WHAT NEEDS TO BE DONE: A stretch of the entries below is to be set down exactly, running from the line with "Intel i915 framebuffer" through the line with "AHCI/SATA disk driver [88, 294, 208, 310]", both included, and no other line.

SUPPLIED INFORMATION:
* * *
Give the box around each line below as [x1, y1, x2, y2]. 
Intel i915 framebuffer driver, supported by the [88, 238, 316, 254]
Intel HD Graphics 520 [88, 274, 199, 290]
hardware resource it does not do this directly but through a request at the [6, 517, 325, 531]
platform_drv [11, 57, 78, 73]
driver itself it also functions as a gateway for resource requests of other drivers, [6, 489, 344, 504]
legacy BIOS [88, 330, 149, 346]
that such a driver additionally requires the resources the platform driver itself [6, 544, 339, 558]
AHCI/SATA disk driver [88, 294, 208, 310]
* * *
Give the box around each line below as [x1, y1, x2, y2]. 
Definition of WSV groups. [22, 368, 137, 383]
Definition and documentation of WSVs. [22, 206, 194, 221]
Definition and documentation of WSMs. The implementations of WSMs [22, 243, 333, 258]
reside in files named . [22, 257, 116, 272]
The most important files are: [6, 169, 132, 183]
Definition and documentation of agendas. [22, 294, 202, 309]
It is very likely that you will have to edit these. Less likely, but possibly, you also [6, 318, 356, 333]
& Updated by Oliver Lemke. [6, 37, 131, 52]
* * *
EXERCISE RESPONSE:
Intel i915 framebuffer driver, supported by the [88, 238, 316, 254]
Intel HD Graphics 520 [88, 274, 199, 290]
hardware resource it does not do this directly but through a request at the [6, 517, 325, 531]
platform_drv [11, 57, 78, 73]
driver itself it also functions as a gateway for resource requests of other drivers, [6, 489, 344, 504]
legacy BIOS [88, 330, 149, 346]
that such a driver additionally requires the resources the platform driver itself [6, 544, 339, 558]
AHCI/SATA disk driver [88, 294, 208, 310]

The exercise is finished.